Seul face à lui même, Alain va commencer par prendre un peu de recul. Il viendra même 2 jours me visiter à Prague avant de continuer vers Vienne. Il n’avait jamais voyagé si loin. Il passera le reste de l’été à entretenir sa palombière, cultiver son jardin et visiter la famille. Seul et célibataire de carrière, Alain avait une solide épargne d’environ 50 000 euros. Propriétaire d’une maison qu’il avait terminé de payer il y a quelques années déjà, il vivait chichement, avec ses deux chiens dans une maison confortable de 90 mètres carrés à la campagne. Vraiment tout pour être heureux… Alain va vite comprendre qu’il est dans une impasse professionnelle. Le marché de l’emploi est maigre pour lui et puis il a perdu confiance en lui, s’isole et doit sûrement se poser des questions aussi existentielles qu’inutiles car comme beaucoup dans la famille, Alain a la déprime facile ! Le Ricard n’a jamais été une habitude de consommation, pourtant, il va commencer à partager sa richesse avec le groupe Pernod-Ricard. Alain semble sombrer tout à coup dans le néant aux yeux des siens… je suis loin, je ne comprends pas donc je ne juge pas. Régulièrement, et par habitude d’abord, je m’entretiens au téléphone avec lui. A chaque fois il « va bien » et a un discours tout à fait cohérent. Nous parlons politique, de la crise et de la situation de son ancienne entreprise. Une chose est certaine, Alain en a gros sur la patate, n’a pas vraiment de regrets dans le fond, mais sait qu’il s’est complique la tache en ne parvenant pas a casser la mâchoire du pingouin degraisseur. Ces derniers temps, Alain était invisible aux yeux de tous et injoignable la plupart du temps. Nous savons juste qu’il a effectué un court séjour dans les Pyrénées… dans le village où est né son père, et dans lequel Alain n’y avait jamais mis les pieds. Mon grand-père, lui-même, n’y étant jamais revenu, lorsqu’il l’a quitté à 5 ans en 1927.

Expliquer un suicide, même moi, Alain étant mon parrain, je ne peux pas, je ne veux pas… ce n’est pas possible. Je suis révolté, parce que même si je sais qu’il a toujours regretté de ne pas avoir mené une vie privée heureuse et accomplie, je sais aussi qu’il a tout donne dans son job.

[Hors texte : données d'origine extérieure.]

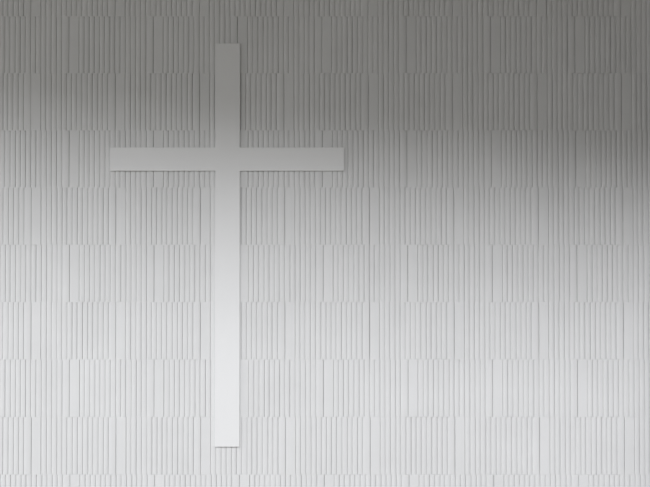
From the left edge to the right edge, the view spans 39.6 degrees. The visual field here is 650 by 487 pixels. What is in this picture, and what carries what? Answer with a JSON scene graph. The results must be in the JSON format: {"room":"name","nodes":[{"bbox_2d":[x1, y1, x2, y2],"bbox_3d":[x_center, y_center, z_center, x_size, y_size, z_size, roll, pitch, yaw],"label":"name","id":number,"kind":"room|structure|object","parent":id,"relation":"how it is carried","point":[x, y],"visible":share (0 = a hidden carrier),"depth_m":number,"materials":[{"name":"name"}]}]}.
{"room":"house of worship","nodes":[
{"label":"house of worship","id":0,"kind":"room"},
{"bbox_2d":[0,0,649,486],"bbox_3d":[0.583,-0.684,6.572,10.823,5.928,0.325,0,-1,0],"label":"wall","id":1,"kind":"structure","parent":0,"point":[465,302],"depth_m":6.41,"materials":[{"name":"concrete"}]},
{"bbox_2d":[110,43,343,446],"bbox_3d":[-0.694,0.008,6.396,1.658,2.855,0.014,0,-1,0],"label":"cross","id":2,"kind":"object","parent":1,"relation":"attached to","point":[227,158],"visible":1,"depth_m":6.39,"materials":[{"name":"paint"}]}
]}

Multinationale aux poches gavées, la crise comme prétexte, le harcèlement et des méthodes de management douteuses comme outils, elles licencient autant que possible en réorganisant soigneusement l’entreprise pour ne plus avoir besoin que de smicards interchangeables. Et en ce moment, des gens à employer au Smic… ce n’est pas ca qui manque. Jusqu’à quand allons nous laisser ces entreprises briser des familles, des vies ou des bassins d’emplois sans que l’on ne les punisse si durement qu’ils y réfléchissent a deux fois ? Oui je sais…

Il faut boycotter les entreprises qui n’ont plus d’activité de production sur notre territoire. Apres avoir usé les gens, profité de l’argent public, qu’elles ne comptent pas sur moi pour les enrichir encore davantage. Moi c’est décide, je ne mangerai plus de biscuits **.